No Brasil, embora o setor represente apenas 2% do uso total, segundo dados da Agência Nacional de Águas (ANA), a localização estratégica das minas, determinada pela disponibilidade de recursos minerais, frequentemente coincide com regiões de déficit hídrico.
Em especial, na exploração do minério de ferro. Sua extração consome 59% de toda a demanda hídrica da indústria da mineração, apontam estudos recentes do Instituto Brasileiro de Mineração (Ibram).
“O mineral é encontrado em rochas com alta capacidade de acumulação de água. A extração, portanto, acaba alterando a capacidade de infiltração no solo”, diz Maria de Lourdes Pereira dos Santos, especialista em gestão de recursos hídricos para mineração e consultora do Ibram, ao NeoFeed.
Por isso, é cada vez mais necessário o desenvolvimento de novas tecnologias que ajudem a tornar o uso da água mais eficiente.
Agente da transformação
Consequência de um modelo de produção e consumo baseado na extração sem limites e no desperdício, a crise hídrica está posta. Atualmente, 4 bilhões de pessoas já sofrem com escassez de água, indica o mais recente Relatório Mundial da ONU sobre Desenvolvimento da Água.
Com o crescimento da população, até 2030, a demanda deve dobrar, alertam os analistas da Organização das Nações Unidas. Impossível continuar do jeito que está — um mundo no qual 80% do esgoto produzido pelo homem volta para a natureza sem tratamento.
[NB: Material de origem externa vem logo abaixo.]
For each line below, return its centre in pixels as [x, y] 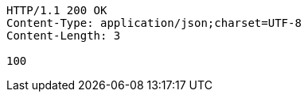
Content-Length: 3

Tal realidade deixa clara a urgência por soluções para o controle da poluição de rios, nascentes e oceanos, além da redução do consumo aliada a processos de reciclagem e reaproveitamento de água. Mas, para que funcione, é necessário que isso ocorra em praticamente todos os setores da vida contemporânea. Do abastecimento das cidades ao consumo doméstico, passando por todas as indústrias.
Dada a importância dos minérios e minerais para a transição energética, a mineração tem um papel crucial rumo ao futuro sustentável. Inclusive, como agente da transformação.